• **Directions**: Skip the images and return the records below exactly.

• **Records to use**:
____________

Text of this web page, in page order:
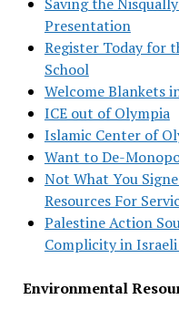
Presentation
Register Today for
School
Welcome Blankets
ICE out of Olympia
Islamic Center of
Want to De-
Not What You
Resources For
Palestine Action
Complicity in Israeli
Environmental
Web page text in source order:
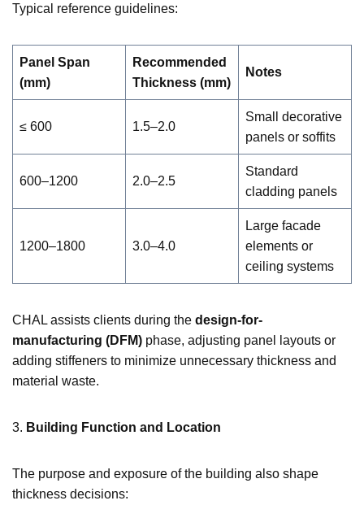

____________

• **Solution**:
Text of this web page, in page order:
Presentation
Register Today for
School
Welcome Blankets
ICE out of Olympia
Islamic Center of
Want to De-
Not What You
Resources For
Palestine Action
Complicity in Israeli
Environmental
Web page text in source order:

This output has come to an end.